File:11 CES and 11 SFG conclude NPM with 5K 160930-F-AG923-0051.jpg

Runners Safety Tips

I’m Ed Smith, a Vallejo pedestrian accident lawyer. For runners, there is almost nothing better than lacing up your sneakers and stretching out your legs for miles and miles. Running is a great way to escape from the stress of daily life and offers people an opportunity to re-center after a hard day.

Unfortunately, the daily routine of running comes with a serious risk of traumatic injury. Auto accidents involving runners have become all too common in recent years. The large size and fast speed of vehicles can leave runners with severe injuries, paralysis, and, in some cases, fatal injuries. Here are some ideas for runners to increase their safety and visibility while exercising.

Yield to Vehicles

Runners should remember that they are much more vulnerable than occupants of motor vehicles. Even if runners have the legal right of way, they should run defensively and be prepared to yield to vehicles. Cars won’t always do what they are supposed to, and being ready for the mistakes of vehicles means reducing your risk of injury.

Research Safe Routes

The more time you can spend on paths instead of roads, the safer you are. Finding running routes that make use of sidewalks, greenbelts, and park paths can reduce the amount of time that you are in danger of being struck by a vehicle. In order to access these safer paths, you may need to run on roads, but the main goal is to spend the most amount of time possible away from main streets and fast, dangerous cars.

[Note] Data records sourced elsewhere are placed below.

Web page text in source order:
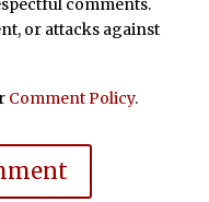
comments.
or attacks against
Comment Policy.
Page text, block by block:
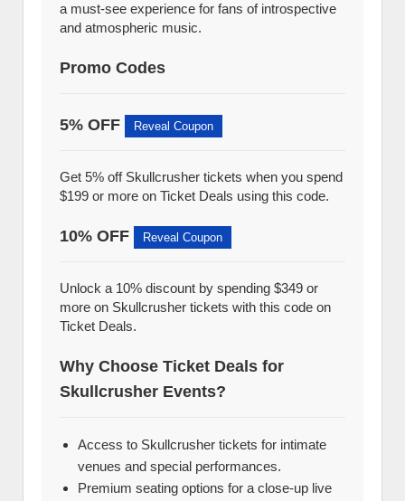
a must-see experience for fans of introspective
and atmospheric music.
Promo Codes
5% OFF Reveal Coupon
Get 5% off Skullcrusher tickets when you spend
$199 or more on Ticket Deals using this code.
10% OFF Reveal Coupon
Unlock a 10% discount by spending $349 or
more on Skullcrusher tickets with this code on
Ticket Deals.
Why Choose Ticket Deals for
Skullcrusher Events?
Access to Skullcrusher tickets for intimate
venues and special performances.
Premium seating options for a close-up live
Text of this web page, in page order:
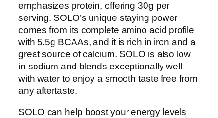
emphasizes protein, offering 30g per
serving. SOLO’s unique staying power
comes from its complete amino acid profile
with 5.5g BCAAs, and it is rich in iron and a
great source of calcium. SOLO is also low
in sodium and blends exceptionally well
with water to enjoy a smooth taste free from
any aftertaste.
SOLO can help boost your energy levels
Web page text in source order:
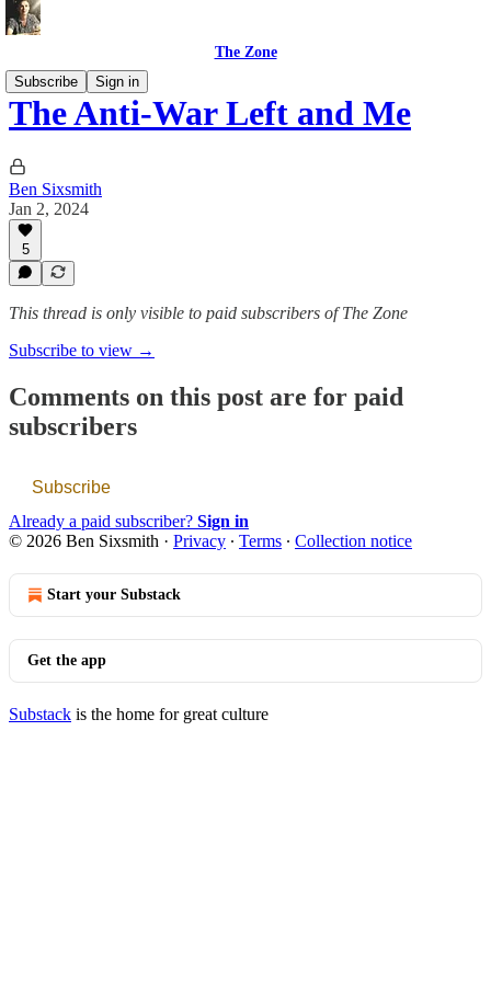
The Zone
Subscribe
Sign in
The Anti-War Left and Me
Ben Sixsmith
Jan 2, 2024
5
This thread is only visible to paid subscribers of The Zone
Subscribe to view →
Comments on this post are for paid
subscribers
Subscribe
Already a paid subscriber? Sign in
© 2026 Ben Sixsmith · Privacy ∙ Terms ∙ Collection notice
Start your Substack
Get the app
Substack is the home for great culture
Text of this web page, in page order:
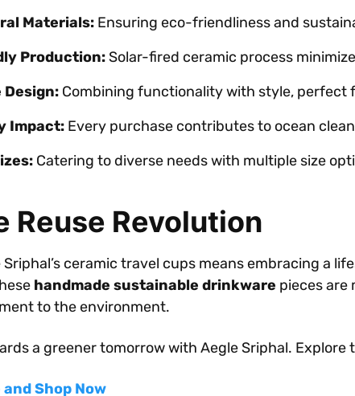
Materials: Ensuring eco-friendliness and
Production: Solar-fired ceramic process
Combining functionality with style, perfect
Impact: Every purchase contributes to ocean
Catering to diverse needs with multiple size
Reuse Revolution
Sriphal’s ceramic travel cups means embracing a
handmade sustainable drinkware pieces are
to the environment.
a greener tomorrow with Aegle Sriphal.
Shop Now
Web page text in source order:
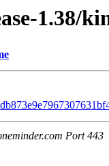
1.38/
Port 443
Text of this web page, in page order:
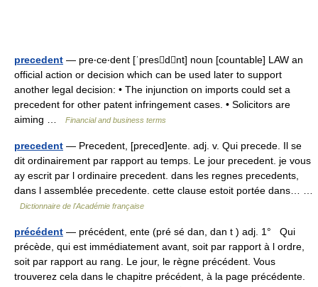
precedent — pre‧ce‧dent [ˈpresdnt] noun [countable] LAW an
official action or decision which can be used later to support
another legal decision: • The injunction on imports could set a
precedent for other patent infringement cases. • Solicitors are
aiming …
Financial and business terms
precedent — Precedent, [preced]ente. adj. v. Qui precede. Il se
dit ordinairement par rapport au temps. Le jour precedent. je vous
ay escrit par l ordinaire precedent. dans les regnes precedents,
dans l assemblée precedente. cette clause estoit portée dans… …
Dictionnaire de l'Académie française
précédent — précédent, ente (pré sé dan, dan t ) adj. 1° Qui
précède, qui est immédiatement avant, soit par rapport à l ordre,
soit par rapport au rang. Le jour, le règne précédent. Vous
trouverez cela dans le chapitre précédent, à la page précédente.
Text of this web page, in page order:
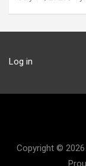
Log in
Copyright © 2026
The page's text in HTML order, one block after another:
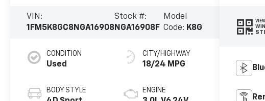
VIN:
1FM5K8GC8NGA16908
Stock #:
NGA16908F
Model
Code: K8G
CONDITION
Used
BODY STYLE
CITY/HIGHWAY
18/24 MPG
ENGINE
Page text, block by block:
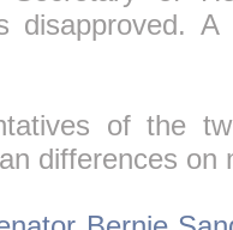
disapproved.
of the
differences on
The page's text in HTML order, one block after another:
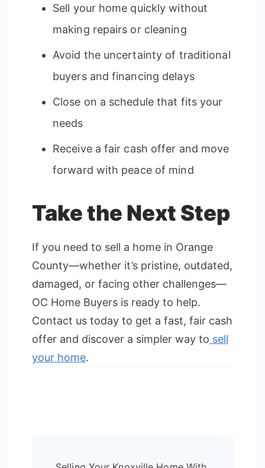
Sell your home quickly without
making repairs or cleaning
Avoid the uncertainty of traditional
buyers and financing delays
Close on a schedule that fits your
needs
Receive a fair cash offer and move
forward with peace of mind
Take the Next Step
If you need to sell a home in Orange
County—whether it’s pristine, outdated,
damaged, or facing other challenges—
OC Home Buyers is ready to help.
Contact us today to get a fast, fair cash
offer and discover a simpler way to sell
your home.
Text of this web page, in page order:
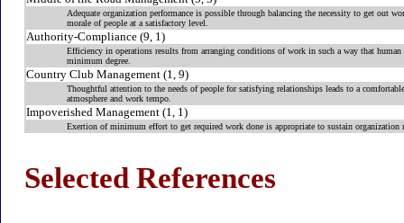
Adequate organization performance is possible through balancing the necessity to get out
morale of people at a satisfactory level.
Authority-Compliance (9, 1)
Efficiency in operations results from arranging conditions of work in such a way that human
minimum degree.
Country Club Management (1, 9)
Thoughtful attention to the needs of people for satisfying relationships leads to a
atmosphere and work tempo.
Impoverished Management (1, 1)
Exertion of minimum effort to get required work done is appropriate to sustain organization
Selected References

If you have to run on a street, make sure that you do so while facing oncoming traffic so that you have a higher chance of noticing vehicles approaching you.

Stay Away from Distraction

Many runners like to run while using headphones or a cell phone. However, listening to music or taking calls using earbuds can prevent you from being able to hear oncoming traffic, making you more vulnerable while on the road. If you regularly run with a cell phone, it’s best to keep it in your pocket and avoid responding to texts and calls while running. Doing so will take your attention away from passing traffic and may prevent you from noticing things such as vehicles backing out of driveways or coming around corners.

Consider Timing

Although running in the early morning or late evening is convenient for many runners because of busy schedules or hot weather, these can also be some of the most dangerous running times. Dim lighting conditions during dawn and dusk can make it difficult for drivers to notice you. Additionally, motorists tend to be groggier during these times and, even if they aren’t impaired by drugs or alcohol, can still have slowed reaction times, making them more likely to collide with you.

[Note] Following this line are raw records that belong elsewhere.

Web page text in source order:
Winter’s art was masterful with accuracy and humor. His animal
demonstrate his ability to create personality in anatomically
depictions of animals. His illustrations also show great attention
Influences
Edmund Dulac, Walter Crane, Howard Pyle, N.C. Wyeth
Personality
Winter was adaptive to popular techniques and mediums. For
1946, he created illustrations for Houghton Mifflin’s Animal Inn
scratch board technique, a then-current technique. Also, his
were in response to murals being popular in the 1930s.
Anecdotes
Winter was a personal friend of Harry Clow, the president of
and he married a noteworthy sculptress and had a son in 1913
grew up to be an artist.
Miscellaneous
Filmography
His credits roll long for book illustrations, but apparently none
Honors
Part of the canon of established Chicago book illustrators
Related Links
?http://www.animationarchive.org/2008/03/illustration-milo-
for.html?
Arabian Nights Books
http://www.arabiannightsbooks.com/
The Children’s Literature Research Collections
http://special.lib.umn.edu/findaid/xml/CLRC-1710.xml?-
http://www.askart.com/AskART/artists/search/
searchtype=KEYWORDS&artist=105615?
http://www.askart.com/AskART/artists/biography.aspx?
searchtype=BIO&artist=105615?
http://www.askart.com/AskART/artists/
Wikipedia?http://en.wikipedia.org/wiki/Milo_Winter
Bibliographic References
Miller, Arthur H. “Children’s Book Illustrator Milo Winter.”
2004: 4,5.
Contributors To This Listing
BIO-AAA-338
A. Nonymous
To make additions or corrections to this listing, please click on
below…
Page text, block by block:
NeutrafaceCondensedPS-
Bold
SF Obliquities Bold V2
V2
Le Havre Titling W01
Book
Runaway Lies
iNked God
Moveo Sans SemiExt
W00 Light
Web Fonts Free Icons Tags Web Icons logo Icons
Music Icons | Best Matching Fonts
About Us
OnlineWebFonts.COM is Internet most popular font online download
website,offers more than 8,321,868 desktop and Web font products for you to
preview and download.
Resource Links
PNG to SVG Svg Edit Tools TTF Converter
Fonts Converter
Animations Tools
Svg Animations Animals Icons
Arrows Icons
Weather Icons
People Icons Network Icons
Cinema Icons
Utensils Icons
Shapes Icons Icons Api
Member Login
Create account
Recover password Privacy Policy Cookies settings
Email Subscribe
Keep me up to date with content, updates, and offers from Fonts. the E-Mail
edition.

Common Running Collision Injuries

Pedestrians are liable to receive a wide variety of injuries when struck by motor vehicles. However, some more common injuries that pedestrians receive include broken femurs and brain injuries. Additionally, pedestrians involved in serious collisions are at high risk for fatal injuries.

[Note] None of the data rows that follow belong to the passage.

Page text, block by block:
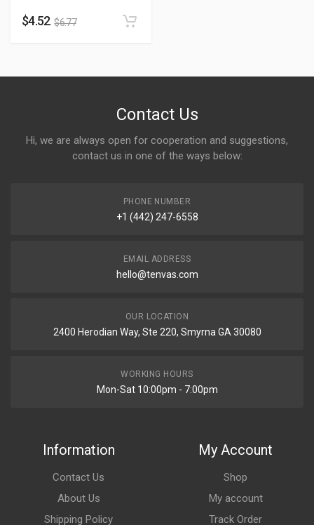
$4.52 $6.77
Contact Us
Hi, we are always open for cooperation and suggestions,
contact us in one of the ways below:
PHONE NUMBER
+1 (442) 247-6558
EMAIL ADDRESS
hello@tenvas.com
OUR LOCATION
2400 Herodian Way, Ste 220, Smyrna GA 30080
WORKING HOURS
Mon-Sat 10:00pm - 7:00pm
Information
Contact Us
About Us
Shipping Policy
My Account
Shop
My account
Track Order
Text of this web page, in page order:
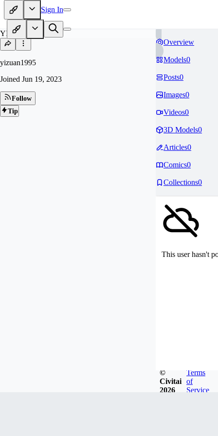
Sign In
YI
yizuan1995
Joined Jun 19, 2023
Follow
Tip
Overview
Models0
Posts0
Images0
Videos0
3D Models0
Articles0
Comics0
Collections0
This user hasn't
©
Civitai
2026
Terms
of
Service
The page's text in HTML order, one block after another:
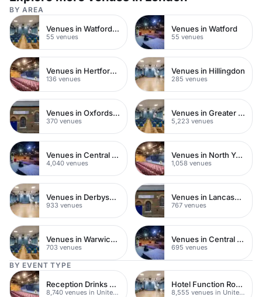
BY AREA
Venues in Watford Town Centre
55 venues
Venues in Watford
55 venues
Venues in Hertfordshire
136 venues
Venues in Hillingdon
285 venues
Venues in Oxfordshire
370 venues
Venues in Greater London
5,223 venues
Venues in Central London
4,040 venues
Venues in North Yorkshire
1,058 venues
Venues in Derbyshire
933 venues
Venues in Lancashire
767 venues
Venues in Warwickshire
703 venues
Venues in Central Manchester
695 venues
BY EVENT TYPE
Reception Drinks Venues
8,740 venues in United Kingdom
Hotel Function Rooms
8,555 venues in United Kingdom
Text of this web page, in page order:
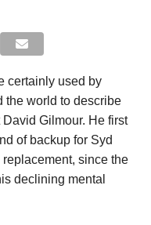
certainly used by
the world to describe
Gilmour. He first
of backup for Syd
since the
declining mental
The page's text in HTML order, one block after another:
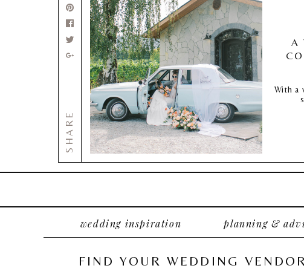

More Blogs from Vallejo Pedestrian Accident Lawyer, Ed Smith

Vallejo Pedestrian Accident Lawyer

I’m Ed Smith, a Vallejo pedestrian accident lawyer. If you or a loved one has been hit by a car and suffered injuries as a result, call me at (707) 564-1900 or (800) 404-5400 for free and friendly advice. I can also be reached online at

For over 35 years, Vallejo residents with claims involving wrongful death and personal injury have trusted my assistance in claiming the repayment they are owed.

Visit Avvo, Yelp, and Google to view my client reviews.

I’m part of the Million Dollar Advocates Forum, a group for trial lawyers in the U.S. who’ve successfully negotiated or else won cases with $1,000,000 or more in value.

Read about my Past Settlements and Verdicts here. is a great resource for people in Northern CA seeking info on the topics of personal injuries, vehicle crashes, and more.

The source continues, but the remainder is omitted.